My only reluctance about an approach based on PhantomJS is the limited information we can get out of it, and the current limitations of the HAR format i.e. it’s missing entries we commonly used in performance testing.

I’m really not sure what the perfect solution looks like. Recording data passively similar to a RUM system would be really interesting. I think what you are suggesting is more ideal then let’s say a BrowserMob integration with Selenium, which is the direction most folks go when they want HAR analysis from their Selenium scripts.

Of course there would have to be compromises, but I doubt the compromises would be substantial…
[hr]
Andy,

Sounds like we are all coming to the same conclusion that WPT gives us the most complete picture right now that the others do not. Seems to be more fidelity of data with WPT that just gets missed with Selenium/BrowserMob and PhantomJS.

Thanks for the replies…

Steve

I’ve only just seen this, so a bit late to the party - we have had WPT running in CI for at least 12 months using ThoughtWorks GO.
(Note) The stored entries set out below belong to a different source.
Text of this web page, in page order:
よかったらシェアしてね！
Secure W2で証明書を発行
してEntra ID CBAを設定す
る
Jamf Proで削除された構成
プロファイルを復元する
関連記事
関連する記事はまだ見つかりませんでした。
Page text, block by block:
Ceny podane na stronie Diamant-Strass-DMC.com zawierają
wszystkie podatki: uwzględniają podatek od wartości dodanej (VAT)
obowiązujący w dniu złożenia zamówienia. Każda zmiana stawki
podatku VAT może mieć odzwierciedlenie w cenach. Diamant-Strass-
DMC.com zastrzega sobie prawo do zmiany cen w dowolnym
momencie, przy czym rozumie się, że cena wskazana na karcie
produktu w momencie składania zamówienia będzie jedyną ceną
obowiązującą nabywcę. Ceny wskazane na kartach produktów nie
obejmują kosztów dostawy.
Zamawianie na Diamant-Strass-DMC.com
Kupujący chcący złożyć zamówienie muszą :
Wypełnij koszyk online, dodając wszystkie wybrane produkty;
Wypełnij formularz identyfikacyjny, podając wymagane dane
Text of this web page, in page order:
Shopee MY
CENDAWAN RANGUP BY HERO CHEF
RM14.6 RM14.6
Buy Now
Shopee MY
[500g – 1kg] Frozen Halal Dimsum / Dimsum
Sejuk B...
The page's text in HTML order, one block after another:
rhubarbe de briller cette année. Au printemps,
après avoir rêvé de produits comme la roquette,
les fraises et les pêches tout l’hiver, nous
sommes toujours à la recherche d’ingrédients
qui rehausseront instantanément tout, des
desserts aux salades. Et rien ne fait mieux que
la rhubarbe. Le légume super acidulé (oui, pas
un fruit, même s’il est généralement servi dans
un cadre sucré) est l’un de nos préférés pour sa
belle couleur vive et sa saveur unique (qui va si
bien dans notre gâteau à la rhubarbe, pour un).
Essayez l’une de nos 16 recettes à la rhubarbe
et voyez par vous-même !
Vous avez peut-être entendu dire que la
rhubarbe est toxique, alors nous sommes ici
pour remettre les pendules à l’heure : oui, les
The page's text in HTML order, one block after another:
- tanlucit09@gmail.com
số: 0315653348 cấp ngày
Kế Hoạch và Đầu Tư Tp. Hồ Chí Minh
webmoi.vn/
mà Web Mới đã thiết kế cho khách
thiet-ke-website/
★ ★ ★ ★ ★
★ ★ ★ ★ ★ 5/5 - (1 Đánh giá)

Sure we had some pain, but it was mostly to do with standing up windows desktops rather than anything really thorny. That and running out of disk space for the mySql back end - its amazing how much data WPT generates.

@hsiboy

Rather than focusing on a CI, we’re working to scale WPT. Individual WPT runs (even in batches of 10) are not entirely useful, since a bad network connection or momentary web server issues lead to bad performance numbers.
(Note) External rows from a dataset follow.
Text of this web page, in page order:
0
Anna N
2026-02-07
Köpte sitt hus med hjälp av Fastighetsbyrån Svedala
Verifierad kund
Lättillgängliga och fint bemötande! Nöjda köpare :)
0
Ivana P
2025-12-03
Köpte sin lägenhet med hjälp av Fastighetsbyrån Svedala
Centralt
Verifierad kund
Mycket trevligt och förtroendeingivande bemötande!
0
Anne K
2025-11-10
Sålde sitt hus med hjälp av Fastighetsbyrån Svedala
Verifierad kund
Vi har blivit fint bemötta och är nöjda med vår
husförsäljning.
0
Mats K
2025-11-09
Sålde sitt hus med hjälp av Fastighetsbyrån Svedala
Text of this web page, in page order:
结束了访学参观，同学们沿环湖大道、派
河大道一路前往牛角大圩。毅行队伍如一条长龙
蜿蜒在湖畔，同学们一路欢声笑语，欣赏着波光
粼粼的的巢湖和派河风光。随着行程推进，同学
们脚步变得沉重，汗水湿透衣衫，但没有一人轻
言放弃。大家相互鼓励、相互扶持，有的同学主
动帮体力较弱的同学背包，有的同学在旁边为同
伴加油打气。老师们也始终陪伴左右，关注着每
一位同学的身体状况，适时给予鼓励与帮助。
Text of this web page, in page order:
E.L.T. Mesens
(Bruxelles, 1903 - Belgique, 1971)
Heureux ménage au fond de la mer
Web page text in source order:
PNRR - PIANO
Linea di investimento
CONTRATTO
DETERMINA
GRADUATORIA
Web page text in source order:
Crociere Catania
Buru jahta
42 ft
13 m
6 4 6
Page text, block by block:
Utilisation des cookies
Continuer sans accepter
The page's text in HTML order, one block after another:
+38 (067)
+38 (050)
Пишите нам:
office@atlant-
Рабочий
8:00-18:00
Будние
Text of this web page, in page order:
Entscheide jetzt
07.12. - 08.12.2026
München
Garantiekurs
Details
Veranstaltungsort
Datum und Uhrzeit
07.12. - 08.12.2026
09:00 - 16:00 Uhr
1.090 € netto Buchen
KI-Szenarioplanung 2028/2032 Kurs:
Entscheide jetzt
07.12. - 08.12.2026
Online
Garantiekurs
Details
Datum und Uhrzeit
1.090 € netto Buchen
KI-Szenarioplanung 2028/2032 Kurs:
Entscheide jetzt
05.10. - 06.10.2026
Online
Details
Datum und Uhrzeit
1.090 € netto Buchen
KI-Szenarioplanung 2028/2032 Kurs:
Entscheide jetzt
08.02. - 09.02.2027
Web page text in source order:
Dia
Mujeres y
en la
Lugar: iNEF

I wrote a node wrapper that uses the webpagetest-api node module that makes scheduling large number of tests easier and stores the data in mongodb. I can say, run 1000 tests on Chrome and it will load balance across all WPT instances with Chrome installed in batches of 10. We’re still working on the sprint release testing practices, but currently I run 60 tests on 10-15 page types in all supported browsers (including iPhone and iPad and hopefully soon android 4.4 when I can get it working).